Sampai disini kita melihat bahwa model apapun yang berkembang dari improvisasi manusia dalam memahami agamanya  sesungguhnya  sah sah saja tetapi yang utama bukanlah yang menempuh banyak jalan, melainkan yang memilih jalan efektif untuk sampai pada tujuan, cinta dan taqwa  kepada Allah adalah jalan yang efektif untuk wushul ila Allah.

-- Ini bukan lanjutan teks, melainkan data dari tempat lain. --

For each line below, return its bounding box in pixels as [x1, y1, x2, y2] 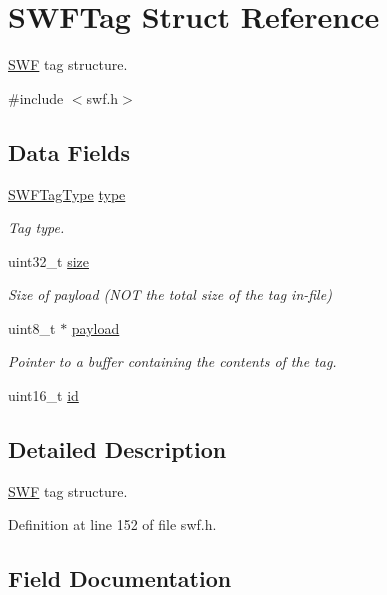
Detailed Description [8, 434, 227, 465]
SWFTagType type [8, 183, 126, 204]
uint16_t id [8, 385, 79, 406]
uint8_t [8, 317, 56, 338]
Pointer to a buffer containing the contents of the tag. [8, 351, 337, 372]
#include [8, 87, 64, 108]
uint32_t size [8, 250, 89, 271]
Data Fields [8, 136, 131, 167]
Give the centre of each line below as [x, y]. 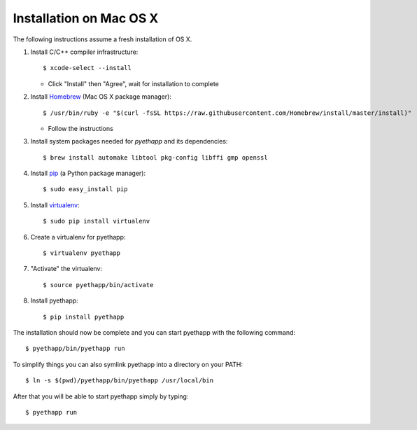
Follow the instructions [80, 128]
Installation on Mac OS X [86, 18]
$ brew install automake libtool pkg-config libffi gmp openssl [156, 157]
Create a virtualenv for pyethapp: [78, 237]
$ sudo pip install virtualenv [97, 221]
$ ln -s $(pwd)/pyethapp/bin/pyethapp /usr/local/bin [119, 381]
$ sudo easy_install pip [85, 189]
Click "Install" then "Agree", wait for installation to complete [134, 83]
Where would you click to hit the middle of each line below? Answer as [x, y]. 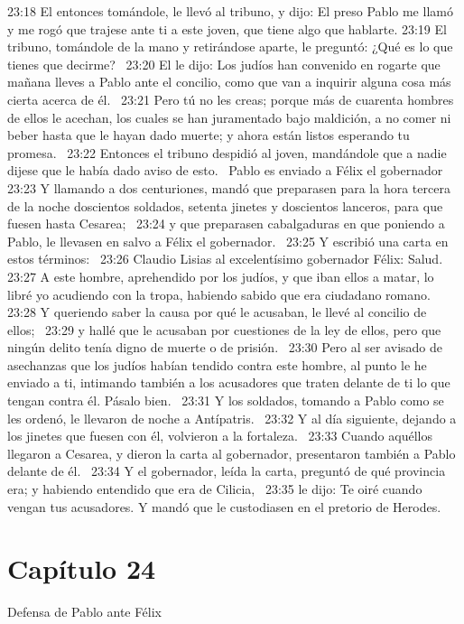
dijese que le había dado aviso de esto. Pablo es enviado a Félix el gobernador [225, 170]
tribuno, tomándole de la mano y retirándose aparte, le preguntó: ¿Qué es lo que [230, 47]
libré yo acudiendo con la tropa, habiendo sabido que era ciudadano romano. [219, 294]
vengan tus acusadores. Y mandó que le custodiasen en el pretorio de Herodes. [224, 506]
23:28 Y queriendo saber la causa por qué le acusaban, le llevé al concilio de [217, 312]
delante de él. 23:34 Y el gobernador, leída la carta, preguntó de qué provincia [227, 471]
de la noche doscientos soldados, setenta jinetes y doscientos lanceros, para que [225, 205]
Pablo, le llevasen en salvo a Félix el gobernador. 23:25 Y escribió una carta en [228, 241]
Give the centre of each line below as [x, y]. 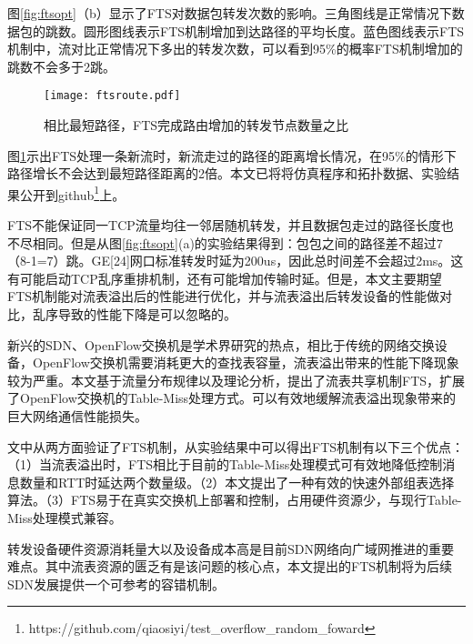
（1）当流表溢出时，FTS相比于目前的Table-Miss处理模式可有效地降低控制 [225, 464]
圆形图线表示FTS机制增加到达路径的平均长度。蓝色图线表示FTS [274, 30]
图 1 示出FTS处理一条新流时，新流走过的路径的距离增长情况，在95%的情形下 [232, 155]
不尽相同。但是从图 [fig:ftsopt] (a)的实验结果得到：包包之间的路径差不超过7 [225, 242]
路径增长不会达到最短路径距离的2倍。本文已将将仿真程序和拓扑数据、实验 [227, 173]
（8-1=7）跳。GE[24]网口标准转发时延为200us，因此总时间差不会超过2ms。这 [236, 261]
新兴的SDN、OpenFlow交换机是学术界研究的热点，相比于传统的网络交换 [221, 344]
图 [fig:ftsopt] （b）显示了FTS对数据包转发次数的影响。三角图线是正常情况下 [230, 13]
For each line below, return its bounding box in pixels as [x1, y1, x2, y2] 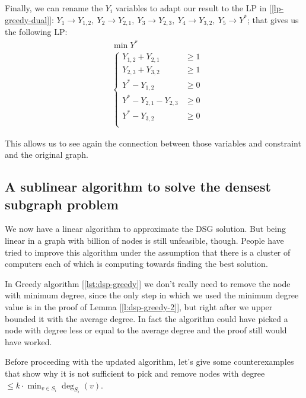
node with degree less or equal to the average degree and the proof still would [5, 324, 287, 336]
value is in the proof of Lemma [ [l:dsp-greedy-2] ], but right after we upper [5, 301, 273, 313]
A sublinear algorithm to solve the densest [5, 177, 271, 196]
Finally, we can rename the [5, 2, 103, 14]
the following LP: [5, 26, 68, 38]
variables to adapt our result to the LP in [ [115, 2, 272, 14]
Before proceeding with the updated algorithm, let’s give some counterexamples [5, 355, 294, 368]
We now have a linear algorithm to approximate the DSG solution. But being [5, 222, 286, 235]
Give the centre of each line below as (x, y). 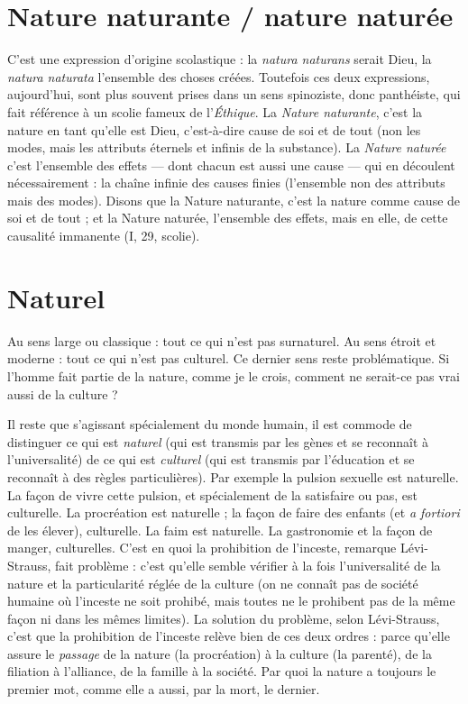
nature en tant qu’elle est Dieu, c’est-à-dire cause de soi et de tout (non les (214, 129)
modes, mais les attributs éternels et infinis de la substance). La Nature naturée (227, 147)
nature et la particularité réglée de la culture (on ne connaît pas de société (213, 583)
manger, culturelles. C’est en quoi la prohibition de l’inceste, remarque (202, 548)
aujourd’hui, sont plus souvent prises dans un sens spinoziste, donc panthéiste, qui (234, 94)
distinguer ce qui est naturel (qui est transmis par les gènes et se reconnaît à (218, 441)
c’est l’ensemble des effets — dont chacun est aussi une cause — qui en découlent (231, 165)
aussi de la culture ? (63, 393)
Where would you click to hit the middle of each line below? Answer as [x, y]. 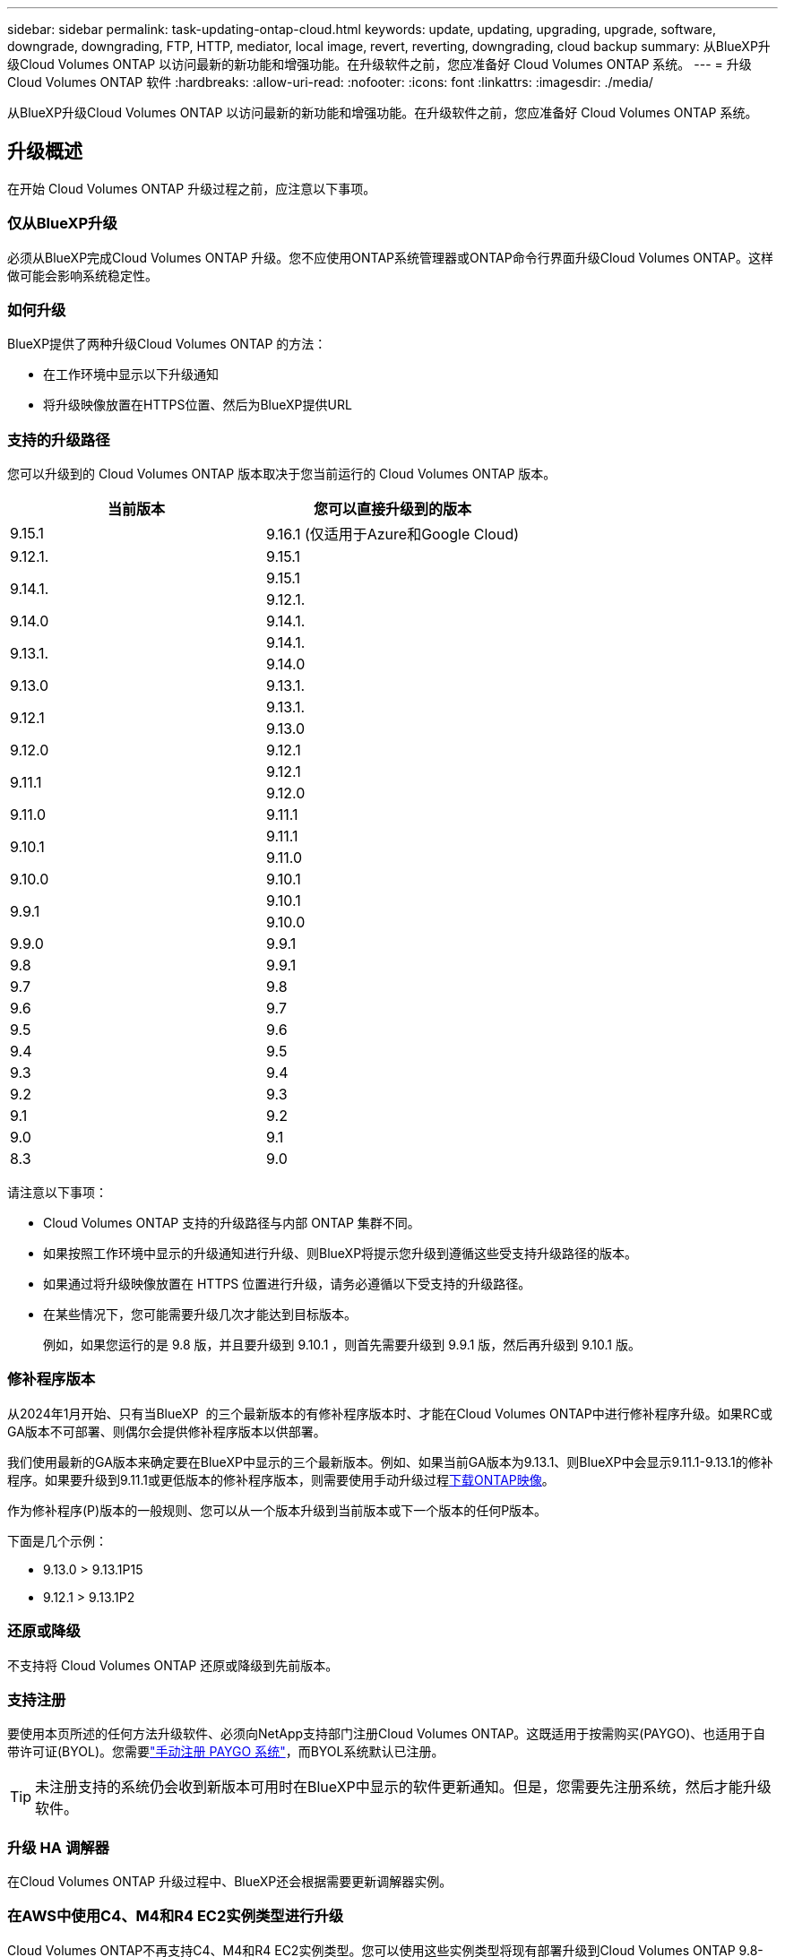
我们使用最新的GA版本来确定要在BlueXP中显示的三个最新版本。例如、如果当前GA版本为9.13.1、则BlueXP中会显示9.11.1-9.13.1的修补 [390, 1461]
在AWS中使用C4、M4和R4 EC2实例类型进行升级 [176, 1916]
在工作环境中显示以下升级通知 [131, 375]
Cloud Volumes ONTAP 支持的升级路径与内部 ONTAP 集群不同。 [232, 1223]
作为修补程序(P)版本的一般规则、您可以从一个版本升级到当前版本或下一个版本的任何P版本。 [277, 1510]
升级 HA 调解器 [58, 1847]
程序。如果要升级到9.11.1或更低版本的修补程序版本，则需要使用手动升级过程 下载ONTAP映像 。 [281, 1479]
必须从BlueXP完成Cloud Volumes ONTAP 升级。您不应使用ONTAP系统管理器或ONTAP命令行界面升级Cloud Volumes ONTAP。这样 [390, 257]
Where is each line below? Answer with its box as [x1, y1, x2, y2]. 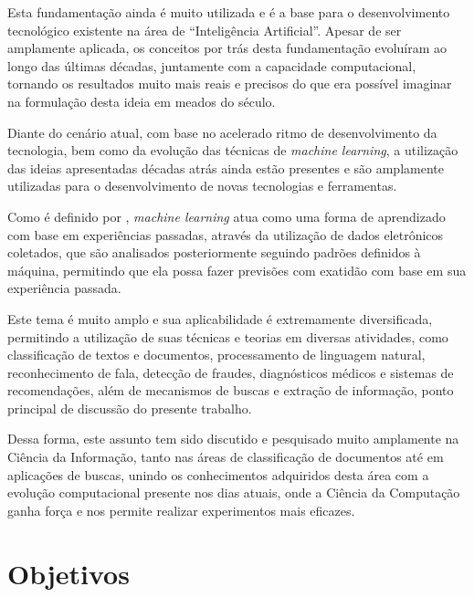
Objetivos [7, 554, 130, 592]
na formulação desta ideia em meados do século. [7, 91, 276, 110]
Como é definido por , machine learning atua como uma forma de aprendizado [7, 206, 446, 225]
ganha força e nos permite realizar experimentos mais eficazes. [7, 500, 355, 519]
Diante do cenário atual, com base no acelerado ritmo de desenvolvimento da [7, 122, 437, 141]
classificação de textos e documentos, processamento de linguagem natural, [7, 345, 426, 364]
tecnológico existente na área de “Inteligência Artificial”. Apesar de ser [7, 20, 402, 39]
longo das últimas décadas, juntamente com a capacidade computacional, [7, 56, 416, 75]
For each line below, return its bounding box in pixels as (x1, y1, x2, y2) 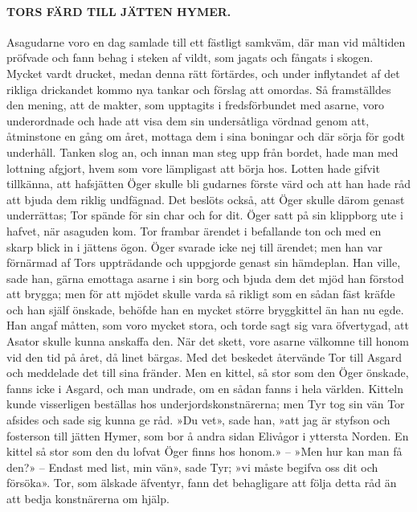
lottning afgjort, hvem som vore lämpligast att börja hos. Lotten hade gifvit (6, 159, 380, 176)
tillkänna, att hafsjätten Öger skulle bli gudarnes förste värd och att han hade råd (6, 175, 411, 192)
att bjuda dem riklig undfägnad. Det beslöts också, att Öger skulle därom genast (6, 190, 405, 207)
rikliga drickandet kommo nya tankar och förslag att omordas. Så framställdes (6, 80, 391, 97)
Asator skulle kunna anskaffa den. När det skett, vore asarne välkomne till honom (6, 333, 410, 350)
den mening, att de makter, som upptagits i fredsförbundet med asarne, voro (6, 96, 384, 113)
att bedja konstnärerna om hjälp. (6, 490, 170, 507)
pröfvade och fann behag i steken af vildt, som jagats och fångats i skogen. (6, 49, 374, 66)
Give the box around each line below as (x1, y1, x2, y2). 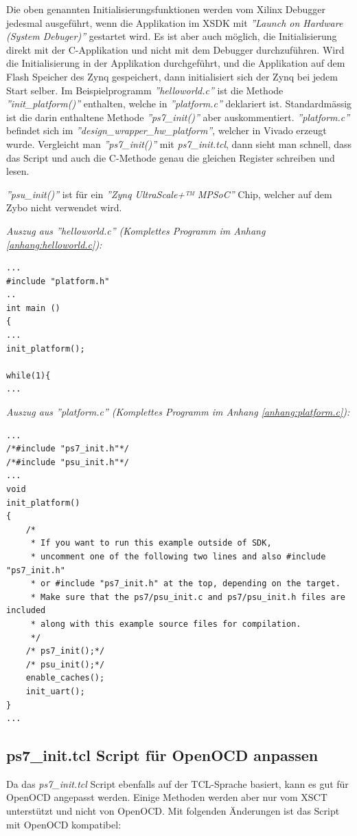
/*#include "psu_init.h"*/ (6, 457, 129, 467)
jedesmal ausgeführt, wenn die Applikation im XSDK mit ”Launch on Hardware (6, 15, 343, 30)
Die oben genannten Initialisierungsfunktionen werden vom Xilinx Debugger (6, 2, 326, 16)
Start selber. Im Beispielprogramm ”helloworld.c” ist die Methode (6, 83, 284, 97)
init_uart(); (25, 686, 85, 696)
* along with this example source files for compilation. (30, 619, 301, 629)
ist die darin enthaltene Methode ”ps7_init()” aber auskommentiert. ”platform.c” (6, 109, 350, 124)
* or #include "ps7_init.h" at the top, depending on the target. (30, 579, 341, 589)
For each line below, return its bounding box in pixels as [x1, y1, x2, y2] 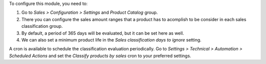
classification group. [21, 23, 63, 29]
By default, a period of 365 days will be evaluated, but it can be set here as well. [21, 30, 184, 36]
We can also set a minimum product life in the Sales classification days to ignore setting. [21, 37, 201, 43]
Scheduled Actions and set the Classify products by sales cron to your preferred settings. [9, 53, 192, 59]
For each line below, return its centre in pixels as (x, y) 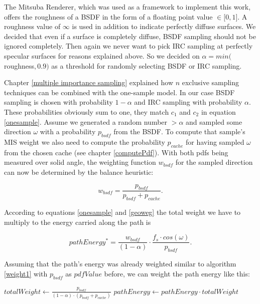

C. Berbagai model memahami islam
Secara normatif telah mensejarah beberapa pendekatan memahami islam yang terus berkembang hingga saat ini, antara lain :
1.      Al Manhaj al Naqli (metode tekstual),
Yakni metode yang menjadikan teks teks wahyu sebagai pegangan dalam memahami islam, menurutnya Alqur’an dan hadits telah komplit dan sempurna menyediakan pelbagai konsep dan jawaban terhadap segala persoalan keagamaan yang dihadapi manusia sejak masa Rasululloh hingga akhir zaman.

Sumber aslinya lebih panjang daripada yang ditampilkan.